How to Make Sauerkraut
Fermented foods are how people have taken their pro-biotics for thousands of years and they are so much tastier than a pill! I learned how to make sauerkraut a couple of years ago and is one of the easiest and yummiest fermented foods to make. You only need 3 ingredients.
First take a head of cabbage (or however much you want), wash and dice.
Then pound the cabbage with a mallet, stone or big wooden spoon. Anything heavy enough to help break it up and squish up the juices.
Start layering it into the jar you are going to ferment in. Sprinkle a layer of cabbage,
Then a layer of sea salt (not a whole teaspoon, this was just to show what kind of salt I use)
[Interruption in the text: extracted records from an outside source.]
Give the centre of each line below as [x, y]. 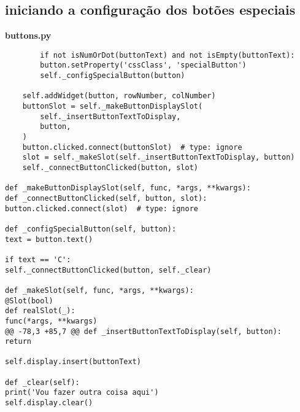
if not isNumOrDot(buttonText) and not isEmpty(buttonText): [167, 55]
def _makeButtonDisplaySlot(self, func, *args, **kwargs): [128, 188]
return [18, 342]
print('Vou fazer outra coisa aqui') [82, 393]
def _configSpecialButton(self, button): [91, 229]
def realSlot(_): [40, 311]
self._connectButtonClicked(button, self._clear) [108, 270]
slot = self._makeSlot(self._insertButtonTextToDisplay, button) [159, 157]
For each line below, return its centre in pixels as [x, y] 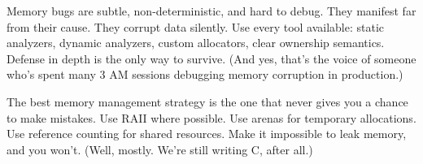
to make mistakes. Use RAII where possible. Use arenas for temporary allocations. [211, 117]
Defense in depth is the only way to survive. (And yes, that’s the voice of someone [211, 58]
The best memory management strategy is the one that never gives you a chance [207, 101]
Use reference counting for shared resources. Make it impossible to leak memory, [207, 134]
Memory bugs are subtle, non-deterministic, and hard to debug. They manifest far [211, 11]
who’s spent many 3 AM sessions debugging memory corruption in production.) [205, 74]
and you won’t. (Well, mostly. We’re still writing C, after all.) [160, 149]
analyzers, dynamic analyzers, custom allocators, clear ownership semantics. [196, 43]
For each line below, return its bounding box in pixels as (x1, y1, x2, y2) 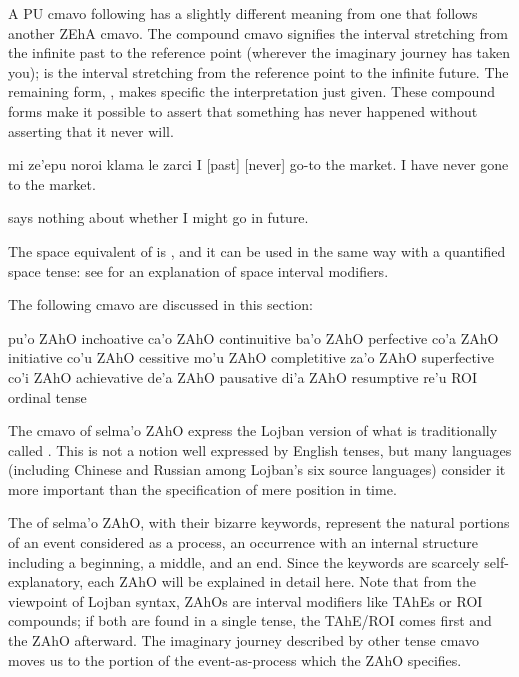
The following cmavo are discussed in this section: (8, 294, 313, 315)
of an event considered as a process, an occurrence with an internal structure (8, 532, 479, 553)
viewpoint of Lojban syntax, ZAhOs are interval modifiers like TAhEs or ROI (8, 590, 483, 611)
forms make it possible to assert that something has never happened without (8, 100, 478, 121)
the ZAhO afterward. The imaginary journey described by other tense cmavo (8, 630, 479, 651)
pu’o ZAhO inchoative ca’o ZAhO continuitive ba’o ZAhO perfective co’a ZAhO (8, 327, 499, 348)
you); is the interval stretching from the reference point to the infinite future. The (8, 61, 509, 82)
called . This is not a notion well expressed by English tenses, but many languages (8, 439, 512, 460)
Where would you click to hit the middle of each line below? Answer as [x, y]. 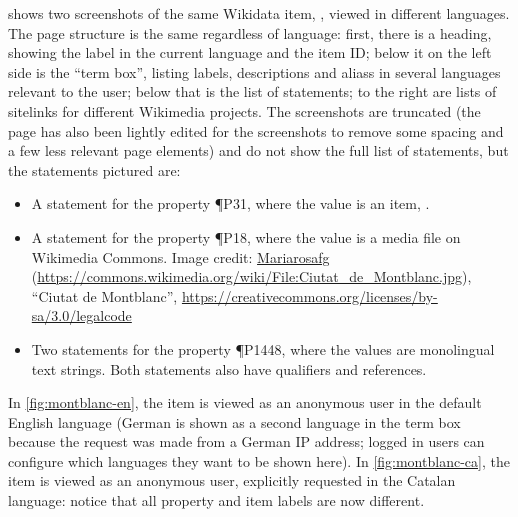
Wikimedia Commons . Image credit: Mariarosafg [180, 256]
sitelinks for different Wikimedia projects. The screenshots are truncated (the [244, 110]
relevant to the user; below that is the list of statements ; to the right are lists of [252, 91]
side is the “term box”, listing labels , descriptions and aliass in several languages [254, 71]
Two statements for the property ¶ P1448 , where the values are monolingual [263, 348]
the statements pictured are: [94, 169]
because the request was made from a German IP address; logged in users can [246, 441]
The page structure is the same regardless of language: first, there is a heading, [250, 32]
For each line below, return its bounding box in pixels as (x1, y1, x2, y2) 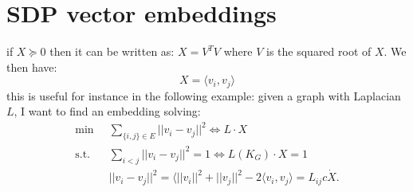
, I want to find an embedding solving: (14, 103, 201, 120)
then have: (6, 58, 57, 75)
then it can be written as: (49, 43, 175, 60)
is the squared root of (266, 43, 372, 60)
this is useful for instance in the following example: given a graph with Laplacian (6, 87, 401, 104)
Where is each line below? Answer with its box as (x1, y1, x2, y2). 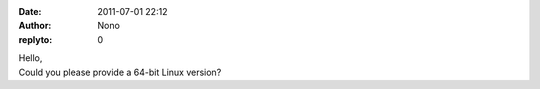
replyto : (18, 33, 53, 45)
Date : (18, 6, 42, 17)
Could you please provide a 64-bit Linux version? (18, 66, 222, 78)
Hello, (18, 52, 43, 64)
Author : (18, 20, 52, 32)
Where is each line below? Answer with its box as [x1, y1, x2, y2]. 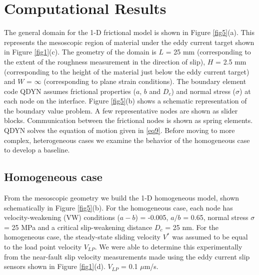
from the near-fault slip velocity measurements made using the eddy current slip [4, 251, 250, 261]
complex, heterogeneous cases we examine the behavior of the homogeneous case [4, 134, 250, 145]
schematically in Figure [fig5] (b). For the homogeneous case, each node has [4, 202, 233, 212]
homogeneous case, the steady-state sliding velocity [4, 231, 161, 242]
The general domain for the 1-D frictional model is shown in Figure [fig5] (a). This [4, 27, 254, 37]
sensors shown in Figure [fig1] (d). [4, 261, 105, 271]
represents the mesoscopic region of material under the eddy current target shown [4, 36, 254, 47]
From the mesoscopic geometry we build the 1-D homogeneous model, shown [4, 192, 239, 203]
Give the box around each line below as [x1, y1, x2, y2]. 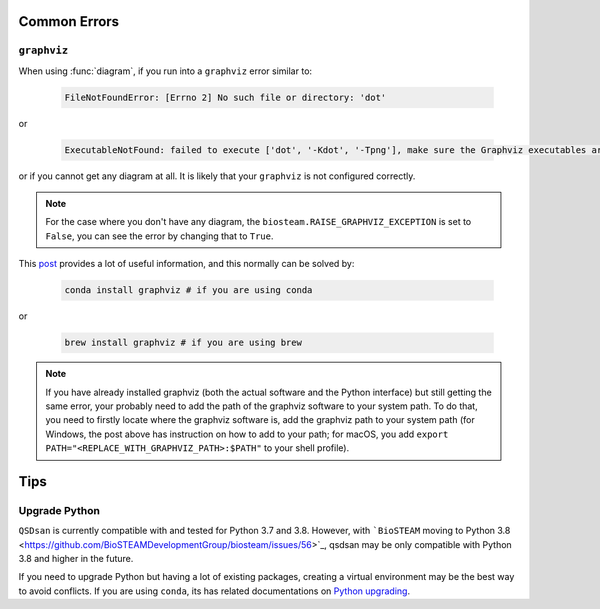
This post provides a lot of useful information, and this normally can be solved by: [18, 258, 355, 270]
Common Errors [18, 13, 120, 30]
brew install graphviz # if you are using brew [64, 337, 302, 349]
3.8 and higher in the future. [18, 553, 134, 565]
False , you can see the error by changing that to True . [45, 230, 274, 242]
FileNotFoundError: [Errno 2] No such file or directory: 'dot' [64, 91, 387, 103]
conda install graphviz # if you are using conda [64, 285, 313, 296]
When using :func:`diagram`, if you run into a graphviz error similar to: [18, 65, 313, 77]
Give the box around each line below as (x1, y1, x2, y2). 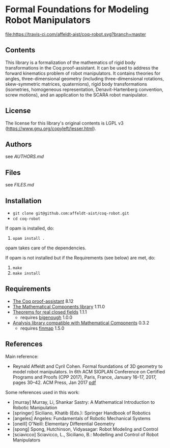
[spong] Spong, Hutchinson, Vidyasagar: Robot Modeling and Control (12, 426, 159, 432)
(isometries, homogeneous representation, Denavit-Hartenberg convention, (5, 86, 164, 92)
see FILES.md (5, 182, 34, 188)
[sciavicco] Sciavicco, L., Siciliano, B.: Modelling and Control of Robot (12, 431, 159, 437)
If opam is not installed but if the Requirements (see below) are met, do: (5, 255, 156, 261)
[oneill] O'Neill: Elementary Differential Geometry (12, 421, 116, 427)
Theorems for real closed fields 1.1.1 (12, 309, 87, 315)
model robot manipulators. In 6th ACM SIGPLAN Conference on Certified (12, 368, 165, 374)
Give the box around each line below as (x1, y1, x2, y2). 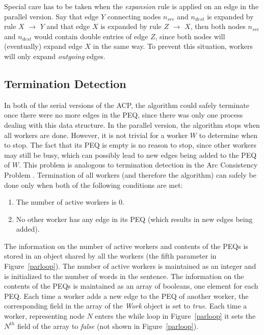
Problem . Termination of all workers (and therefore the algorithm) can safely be (4, 169, 256, 180)
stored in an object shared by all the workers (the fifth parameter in (4, 250, 217, 261)
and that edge (46, 21, 90, 32)
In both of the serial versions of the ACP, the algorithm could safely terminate (4, 99, 249, 110)
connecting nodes (107, 11, 161, 21)
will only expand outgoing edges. (4, 50, 105, 61)
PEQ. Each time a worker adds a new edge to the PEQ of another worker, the (4, 290, 249, 301)
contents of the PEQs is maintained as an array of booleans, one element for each (4, 281, 258, 291)
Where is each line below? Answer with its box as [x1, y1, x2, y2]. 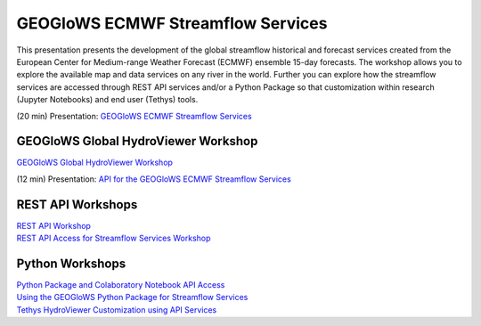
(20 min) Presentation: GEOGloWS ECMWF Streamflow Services [16, 110, 253, 121]
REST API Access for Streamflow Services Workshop [16, 232, 211, 244]
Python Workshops [16, 256, 126, 271]
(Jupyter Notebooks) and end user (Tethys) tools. [16, 94, 199, 105]
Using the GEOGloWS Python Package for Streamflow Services [16, 292, 249, 303]
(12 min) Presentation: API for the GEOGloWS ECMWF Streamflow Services [16, 174, 291, 184]
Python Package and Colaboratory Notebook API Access [16, 280, 225, 289]
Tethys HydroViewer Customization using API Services [16, 304, 217, 315]
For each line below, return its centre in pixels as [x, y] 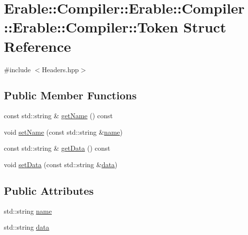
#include [17, 69]
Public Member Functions [70, 95]
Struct [205, 27]
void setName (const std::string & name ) [63, 132]
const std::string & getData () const [57, 148]
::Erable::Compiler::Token [91, 27]
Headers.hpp [60, 69]
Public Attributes [49, 191]
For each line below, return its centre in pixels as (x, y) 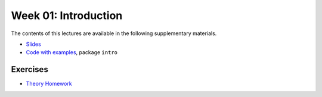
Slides (33, 44)
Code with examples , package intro (72, 52)
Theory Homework (49, 84)
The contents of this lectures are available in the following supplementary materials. (114, 33)
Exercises (30, 69)
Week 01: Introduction (67, 15)
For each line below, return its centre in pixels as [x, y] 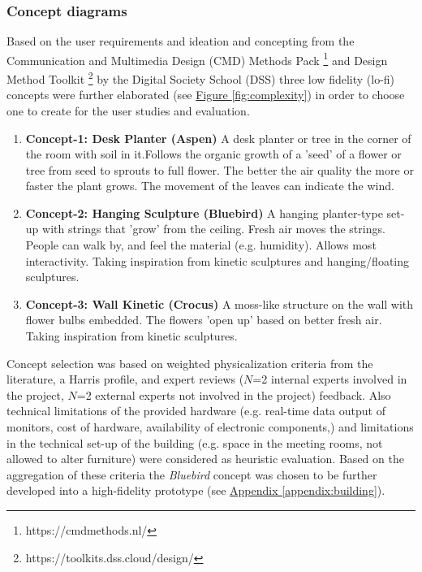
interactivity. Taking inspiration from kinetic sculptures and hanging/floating [217, 260]
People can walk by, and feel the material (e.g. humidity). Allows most [201, 245]
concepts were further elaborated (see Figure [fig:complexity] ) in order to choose [206, 95]
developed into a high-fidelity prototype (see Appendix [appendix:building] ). [196, 490]
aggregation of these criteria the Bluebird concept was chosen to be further [192, 474]
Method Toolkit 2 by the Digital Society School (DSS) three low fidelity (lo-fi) [201, 78]
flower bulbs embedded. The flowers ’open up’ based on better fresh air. [204, 320]
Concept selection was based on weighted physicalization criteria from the [190, 363]

Then a layer of whole caraway seed.
Continuing layering until you run out of cabbage or your jar is full. It is best to use a jar that won’t leave a lot of space at the top. Usually I use gallon size swing top jars, but this was a tiny little head of cabbage given to me by a friend, so it wouldn’t have filled up the big jar. Once the jar is full or cabbage you can pour a little bit of whey in (although this step is optional, since the salt and cabbage will ferment just fine without it). If the juices from the cabbage, plus any whey do not provide enough liquid to cover the cabbage, add water until the cabbage is all under liquid. Then seal it up! You do not need this kind of jar. Just one that is as airtight as possible.
That part on the top isn’t necessary, but it lets out the CO2. You can ferment sauerkraut however long you want. I usually do it four weeks. So, it is in my pantry now. Ready next month!!!!
Now you try.
Thank you to the Sally Fallon’s Nourishing Traditions cookbook for the recipe, which I have only minimally adapted.